CHAPTER VIII—BALTIC COMMUNITIES

AT Vordingborg, a small town at the extreme south of Sjaelland, the largest and easternmost of the Danish islands, we felt ourselves to be really for the first time in pure and simple Denmark (Esbjerg had a certain international quality). We had sailed through the Langelands Belt, skirting the monotonous agricultural coasts of all sorts of islands, great and small, until one evening we reached this city, which looked imposing on the map. When we had followed the skipper ashore on his marketing expedition, and trodden all the stony streets of little Vordingborg, we seemed to know what essential Denmark, dozing in the midst of the Baltic, truly was.

Except a huge and antique fort, there was no visible historical basis to this town. The main thoroughfare showed none of the dignity of tradition. It was a bourgeois thoroughfare, and comfortable bourgeoises were placidly shopping therein—the same little bourgeoises that one sees all over the world. A fairly large hotel; sundry tobacconists; a bookseller who also sold wall-papers; a sausage-shop, with a girl actuating an efficient sausage-slicing machine, and in the window an electric fan whirring close to a gigantic sausage. In the market, on a vague open space, a few carts, with their shafts on the ground; a few stalls; a few women; a butcher whipping off a hungry dog; three cheeses on a stand; baskets of fruit and vegetables on the Danish ground; our skipper chattering by signs and monosyllables in the middle. That was Vordingborg.
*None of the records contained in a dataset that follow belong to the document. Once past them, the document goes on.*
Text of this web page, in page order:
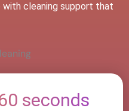
cleaning support that
seconds
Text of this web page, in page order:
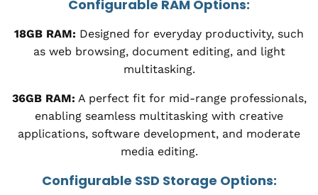
Configurable RAM Options:
18GB RAM: Designed for everyday productivity, such
as web browsing, document editing, and light
multitasking.
36GB RAM: A perfect fit for mid-range professionals,
enabling seamless multitasking with creative
applications, software development, and moderate
media editing.
Configurable SSD Storage Options:
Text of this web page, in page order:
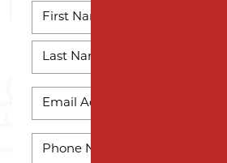
NAME
Name
Last
Name
EMAIL
PHONE
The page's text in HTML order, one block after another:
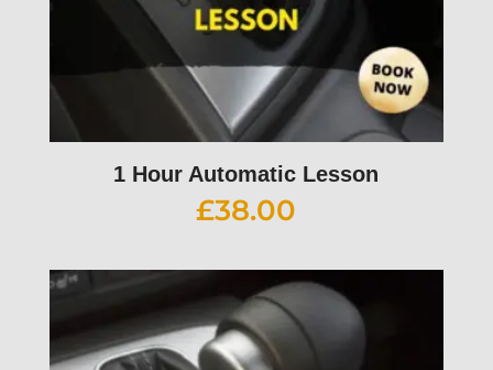
1 Hour Automatic Lesson
£38.00

In the churchyard there were only two graves. The church had no more architectural interest than a modern church in a London suburb, though it was older. We went within. The numbers of the hymns at the last service were still forlornly stuck up on the indicator. The altar and screen were ingenuously decorated in the style of a high-class booth at a fair. Three women in huge disfiguring aprons were cleaning the interior. Their cloaks and a white umbrella lay on the stone floor. They never even glanced at us. We left the church, and then skirting market-gardens and climbing over the ramparts of the fort, we descended to the mournful little railway station, and as we watched a little train amble plaintively in and out of that terminus, we thought of the numbers of the hymns sung at the last service in the church, and the immense devastating ennui of provincial existence in remote places enveloped us like a dank fog. We set sail, and quitted Vordingborg forever, lest we might harden our hearts and be unjust to Vordingborg, which, after all, at bottom, must be very like a million other townlets on earth.
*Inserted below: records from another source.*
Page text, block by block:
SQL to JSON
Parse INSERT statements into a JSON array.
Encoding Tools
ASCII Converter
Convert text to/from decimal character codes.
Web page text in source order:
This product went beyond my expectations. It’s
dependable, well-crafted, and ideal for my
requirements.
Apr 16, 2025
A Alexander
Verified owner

Compared with some of the ports we made, Vordingborg was a metropolis and a center of art. When we had threaded through the Ulfsund and the Stege Strand and the intricacies of the Rogestrommen, we found shelter in a village harbor of the name of Faxo. Faxo had nothing—nothing but a thousand trucks of marl, a girl looking out of a window, and a locked railway station. We walked inland into a forest, and encountered the railway track in the middle of the forest, and we walked back to Faxo, and it was the same Faxo, except that a splendid brig previously at anchor in the outer roads was slipping away in the twilight, and leaving us alone in Faxo.
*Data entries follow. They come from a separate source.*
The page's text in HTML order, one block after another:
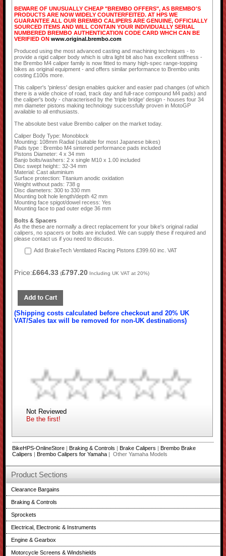
BEWARE OF UNUSUALLY CHEAP "BREMBO OFFERS", AS BREMBO'S
PRODUCTS ARE NOW WIDELY COUNTERFEITED. AT HPS WE
GUARANTEE ALL OUR BREMBO CALIPERS ARE GENUINE, OFFICIALLY
SOURCED ITEMS AND WILL CONTAIN YOUR INDIVIDUALLY SERIAL
NUMBERED BREMBO AUTHENTICATION CODE CARD WHCH CAN BE
VERIFIED ONwww.original.brembo.com
Produced using the most advanced casting and machining techniques - to
provide a rigid caliper body which is ultra light bit also has excellent stiffness -
the Brembo M4 caliper family is now fitted to many high-spec range-topping
bikes as original equipment - and offers similar performance to Brembo units
costing £100s more.
This caliper's 'pinless' design enables quicker and easier pad changes (of which
there is a wide choice of road, track day and full-race compound M4 pads) and
the caliper's body - characterised by the 'triple bridge' design - houses four 34
mm diameter pistons making technology successfully proven in MotoGP
available to all enthusiasts.
The absolute best value Brembo caliper on the market today.
Caliper Body Type: Monoblock
Mounting: 108mm Radial (suitable for most Japanese bikes)
Pads type : Brembo M4 sintered performance pads included
Pistons Diameter: 4 x 34 mm
Banjo bolts/washers: 2 x single M10 x 1.00 included
Disc swept height:: 32-34 mm
Material: Cast aluminium
Surface protection: Titanium anodic oxidation
Weight without pads: 738 g
Disc diameters: 300 to 330 mm
Mounting bolt hole length/depth 42 mm
Mounting face spigot/dowel recess: Yes
Mounting face to pad outer edge 36 mm
Bolts & Spacers
As the these are normally a direct replacement for your bike's original radial
calipers, no spacers or bolts are included. We can supply these if required and
please contact us if you need to discuss.
Add BrakeTech Ventilated Racing Pistons £399.60 inc. VAT
Price:£664.33 (£797.20 Including UK VAT at 20%)
(Shipping costs calculated before checkout and 20% UK
VAT/Sales tax will be removed for non-UK destinations)
Not Reviewed
Be the first!
BikeHPS-OnlineStore| Braking & Controls | Brake Calipers | Brembo Brake
Calipers | Brembo Calipers for Yamaha| Other Yamaha Models
Product Sections
Clearance Bargains
Braking & Controls
Sprockets
Electrical, Electronic & Instruments
Engine & Gearbox
Motorcycle Screens & Windshields

At Spotsbjerg, on the north of the island of Sjælland, a small, untidy fishing village with a harbor as big as a swimming-bath, there was not even a visible church; we looked vainly for any church. But there was a telephone, and on the quay there was a young and pretty girl leaning motionless on her father’s, or her grandfather’s, tarpaulin shoulder. Full of the thought that she would one day be old and plain, we fled from Spotsbjerg, and traveled an incredible distance during the whole of a bright Sunday, in order to refresh our mundane instincts at the capital of the Jutland peninsula, Aarhus.